▶ _WORK ORDER_: Reproduce the data below in full and exclude every picture.

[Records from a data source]
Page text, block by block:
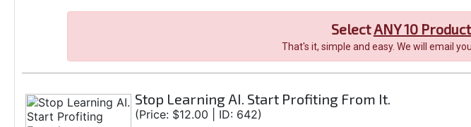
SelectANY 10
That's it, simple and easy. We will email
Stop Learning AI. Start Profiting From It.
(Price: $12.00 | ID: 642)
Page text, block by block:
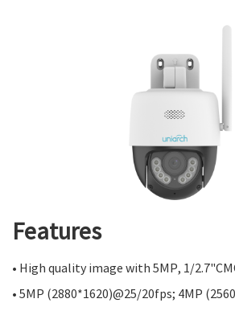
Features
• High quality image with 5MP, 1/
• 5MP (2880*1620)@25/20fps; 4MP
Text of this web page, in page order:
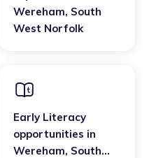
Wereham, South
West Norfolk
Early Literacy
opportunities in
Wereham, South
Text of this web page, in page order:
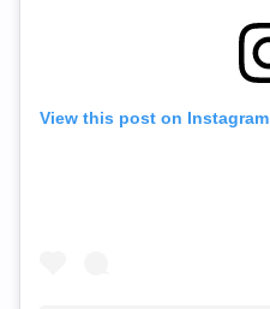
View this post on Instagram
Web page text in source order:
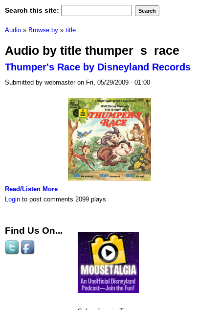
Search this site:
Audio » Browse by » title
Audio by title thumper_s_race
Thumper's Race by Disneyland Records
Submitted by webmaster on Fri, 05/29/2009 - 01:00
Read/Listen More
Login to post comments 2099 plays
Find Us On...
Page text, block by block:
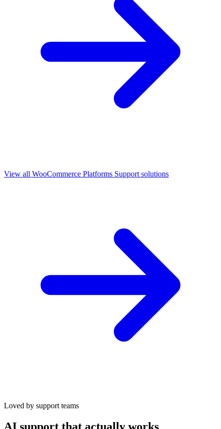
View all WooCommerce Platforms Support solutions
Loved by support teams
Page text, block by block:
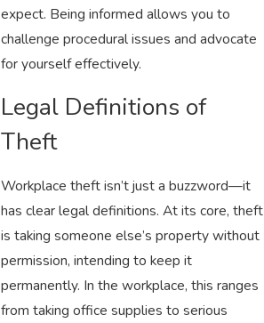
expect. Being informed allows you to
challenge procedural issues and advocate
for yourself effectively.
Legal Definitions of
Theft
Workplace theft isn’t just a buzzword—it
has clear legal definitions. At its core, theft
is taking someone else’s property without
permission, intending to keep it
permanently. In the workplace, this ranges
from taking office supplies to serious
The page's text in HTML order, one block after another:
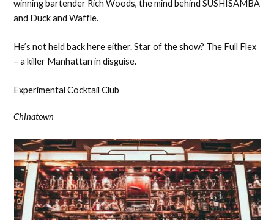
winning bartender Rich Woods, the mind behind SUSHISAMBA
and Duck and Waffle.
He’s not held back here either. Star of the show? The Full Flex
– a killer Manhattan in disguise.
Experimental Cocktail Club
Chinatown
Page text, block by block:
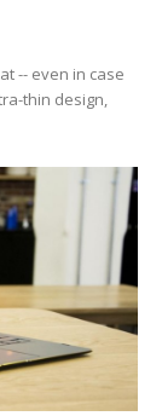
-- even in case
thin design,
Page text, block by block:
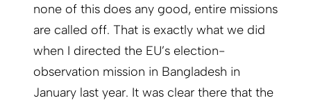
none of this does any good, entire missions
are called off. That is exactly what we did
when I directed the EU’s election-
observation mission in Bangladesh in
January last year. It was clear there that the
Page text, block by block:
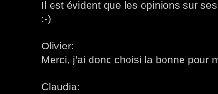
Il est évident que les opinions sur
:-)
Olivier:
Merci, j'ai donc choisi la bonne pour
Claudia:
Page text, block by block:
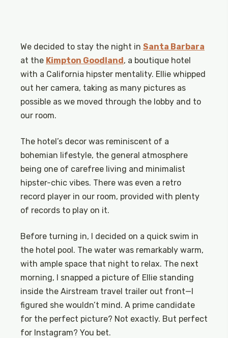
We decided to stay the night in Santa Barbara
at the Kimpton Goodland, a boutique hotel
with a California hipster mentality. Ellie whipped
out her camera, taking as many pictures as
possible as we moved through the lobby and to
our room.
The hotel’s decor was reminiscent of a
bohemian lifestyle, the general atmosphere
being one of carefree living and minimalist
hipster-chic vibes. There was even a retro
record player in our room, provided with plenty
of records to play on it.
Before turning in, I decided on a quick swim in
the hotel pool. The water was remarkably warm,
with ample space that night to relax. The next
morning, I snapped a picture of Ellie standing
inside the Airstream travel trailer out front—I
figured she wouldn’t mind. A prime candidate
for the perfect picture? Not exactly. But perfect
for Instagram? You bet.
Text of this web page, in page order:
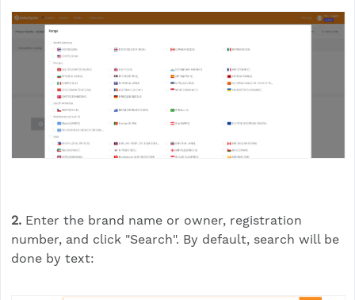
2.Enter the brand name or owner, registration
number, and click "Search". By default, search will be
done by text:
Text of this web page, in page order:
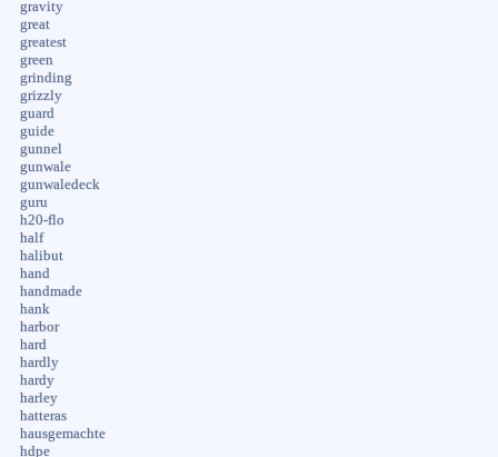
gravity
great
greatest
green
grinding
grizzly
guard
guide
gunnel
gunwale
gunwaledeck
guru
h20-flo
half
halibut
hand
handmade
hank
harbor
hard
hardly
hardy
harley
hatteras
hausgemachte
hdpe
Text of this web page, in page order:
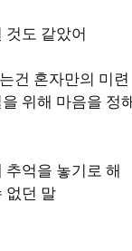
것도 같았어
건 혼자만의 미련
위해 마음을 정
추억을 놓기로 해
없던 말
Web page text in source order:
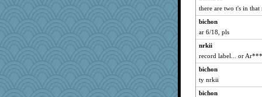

▶ _YOUR RESPONSE_:
Page text, block by block:
SelectANY 10
That's it, simple and easy. We will email
Stop Learning AI. Start Profiting From It.
(Price: $12.00 | ID: 642)
Page text, block by block:
Features
• High quality image with 5MP, 1/
• 5MP (2880*1620)@25/20fps; 4MP
Text of this web page, in page order:
Wereham, South
West Norfolk
Early Literacy
opportunities in
Wereham, South
Text of this web page, in page order:
View this post on Instagram
Web page text in source order:
Search this site:
Audio » Browse by » title
Audio by title thumper_s_race
Thumper's Race by Disneyland Records
Submitted by webmaster on Fri, 05/29/2009 - 01:00
Read/Listen More
Login to post comments 2099 plays
Find Us On...
Page text, block by block:
View all WooCommerce Platforms Support solutions
Loved by support teams
Page text, block by block:
expect. Being informed allows you to
challenge procedural issues and advocate
for yourself effectively.
Legal Definitions of
Theft
Workplace theft isn’t just a buzzword—it
has clear legal definitions. At its core, theft
is taking someone else’s property without
permission, intending to keep it
permanently. In the workplace, this ranges
from taking office supplies to serious
The page's text in HTML order, one block after another:
winning bartender Rich Woods, the mind behind SUSHISAMBA
and Duck and Waffle.
He’s not held back here either. Star of the show? The Full Flex
– a killer Manhattan in disguise.
Experimental Cocktail Club
Chinatown
Page text, block by block:
-- even in case
thin design,
Page text, block by block:
none of this does any good, entire missions
are called off. That is exactly what we did
when I directed the EU’s election-
observation mission in Bangladesh in
January last year. It was clear there that the
Page text, block by block:
Il est évident que les opinions sur
:-)
Olivier:
Merci, j'ai donc choisi la bonne pour
Claudia:
Page text, block by block:
We decided to stay the night in Santa Barbara
at the Kimpton Goodland, a boutique hotel
with a California hipster mentality. Ellie whipped
out her camera, taking as many pictures as
possible as we moved through the lobby and to
our room.
The hotel’s decor was reminiscent of a
bohemian lifestyle, the general atmosphere
being one of carefree living and minimalist
hipster-chic vibes. There was even a retro
record player in our room, provided with plenty
of records to play on it.
Before turning in, I decided on a quick swim in
the hotel pool. The water was remarkably warm,
with ample space that night to relax. The next
morning, I snapped a picture of Ellie standing
inside the Airstream travel trailer out front—I
figured she wouldn’t mind. A prime candidate
for the perfect picture? Not exactly. But perfect
for Instagram? You bet.
Text of this web page, in page order:
2.Enter the brand name or owner, registration
number, and click "Search". By default, search will be
done by text:
Text of this web page, in page order:
gravity
great
greatest
green
grinding
grizzly
guard
guide
gunnel
gunwale
gunwaledeck
guru
h20-flo
half
halibut
hand
handmade
hank
harbor
hard
hardly
hardy
harley
hatteras
hausgemachte
hdpe
Text of this web page, in page order:
것도 같았어
건 혼자만의 미련
위해 마음을 정
추억을 놓기로 해
없던 말
Web page text in source order:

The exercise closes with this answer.